- _WHAT IS NEEDED_
If a line below contains the word "Halloween", count it; give only the total.

==== RECORDS SHOWN

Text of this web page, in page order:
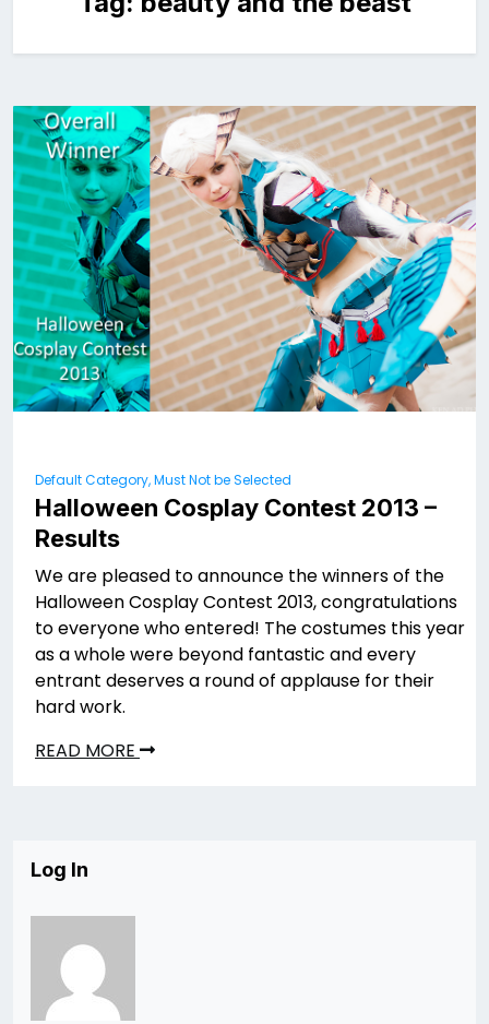
Default Category, Must Not be Selected
Halloween Cosplay Contest 2013 –
Results
We are pleased to announce the winners of the
Halloween Cosplay Contest 2013, congratulations
to everyone who entered! The costumes this year
as a whole were beyond fantastic and every
entrant deserves a round of applause for their
hard work.
READ MORE
Log In

========

- _FINISHED EXERCISE_
2